Over the last century, epigraphers have wrestled with the issues involved in representing non-verbal information within their written texts. Until the end of the 19th century publishers could be expected to produce a facsimile of the text, but this became decreasingly common, and publishers did not demonstrate a parallel willingness to provide a full photographic record of every text. The conventions which have been painfully developed to indicate missing text, abbreviations, etc. have been more or less generally agreed since the 1930s and overlap, to some extent, with those used in papyrology and palaeography. All epigraphers have had to deal with the issues involved in moving this to an electronic environment—for example, finding a font which will permit underdotting; but most of us have now adjusted to these new constraints.
The difficulty of rendering such conventions and, in particular, Greek characters in consistent fonts and on the Web has tended to delay the publication of full epigraphic texts online; instead, enormously rich search collections have been created, most notably:
See also: Conformance (EpiDoc Compatibility).

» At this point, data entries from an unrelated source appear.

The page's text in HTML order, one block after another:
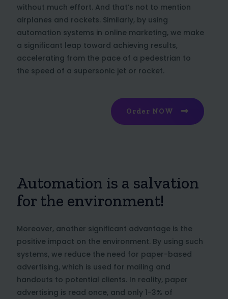
without much effort. And that’s not to mention
airplanes and rockets. Similarly, by using
automation systems in online marketing, we make
a significant leap toward achieving results,
accelerating from the pace of a pedestrian to
the speed of a supersonic jet or rocket.
Order NOW
Automation is a salvation
for the environment!
Moreover, another significant advantage is the
positive impact on the environment. By using such
systems, we reduce the need for paper-based
advertising, which is used for mailing and
handouts to potential clients. In reality, paper
advertising is read once, and only 1-3% of
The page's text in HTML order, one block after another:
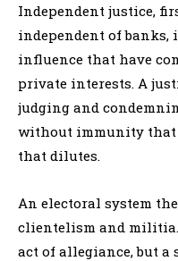
Independent justice,
independent of banks,
influence that have
private interests. A
judging and
without immunity that
that dilutes.
An electoral system
clientelism and
act of allegiance, but a
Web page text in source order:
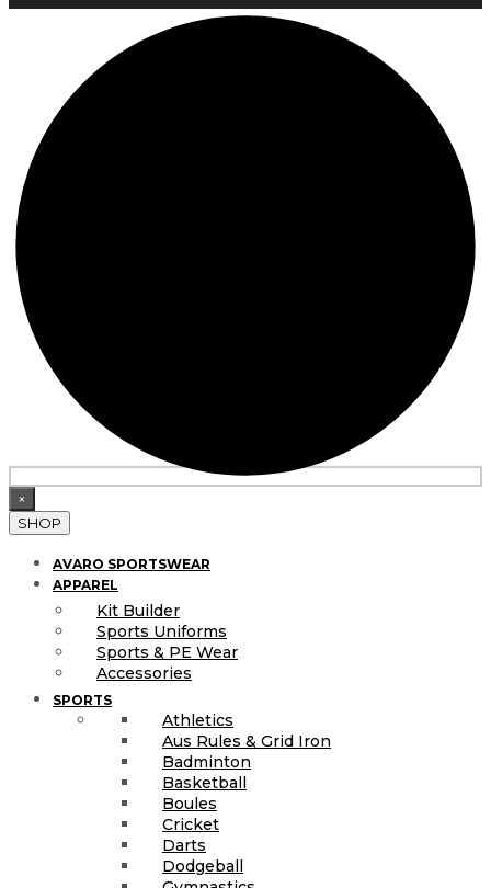
×
SHOP
AVARO SPORTSWEAR
APPAREL
Kit Builder
Sports Uniforms
Sports & PE Wear
Accessories
SPORTS
Athletics
Aus Rules & Grid Iron
Badminton
Basketball
Boules
Cricket
Darts
Dodgeball
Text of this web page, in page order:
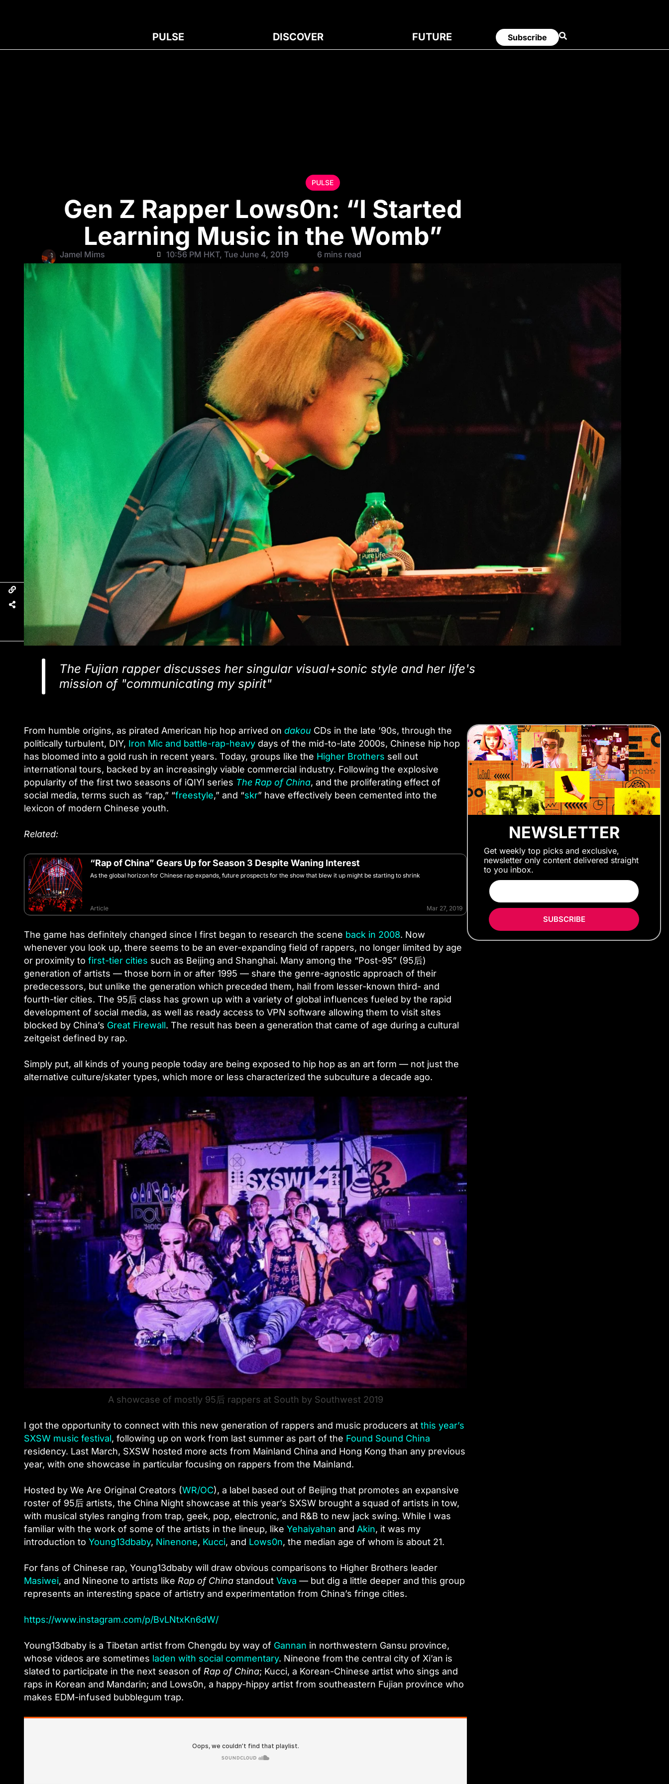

All these developments have therefore been determined by the state of the existing technologies, as these have evolved over the 20th century. The object of EpiDoc is to exploit new and rich technologies for the traditional purposes of epigraphy. Many of the processes described above have involved struggling agaist the technological standards—for example, in print publications—in order to accommodate as many of our requirements as possible. Over the period it has become steadily more difficult to persuade conventional publishers to meet our requirements for inserting meta-textual information, unless at prohibitive expense. At the same time, the expectations as to the volume of information which should accompany a text have risen greatly; as well as information about physical circumstances, photographic illustration has become standard.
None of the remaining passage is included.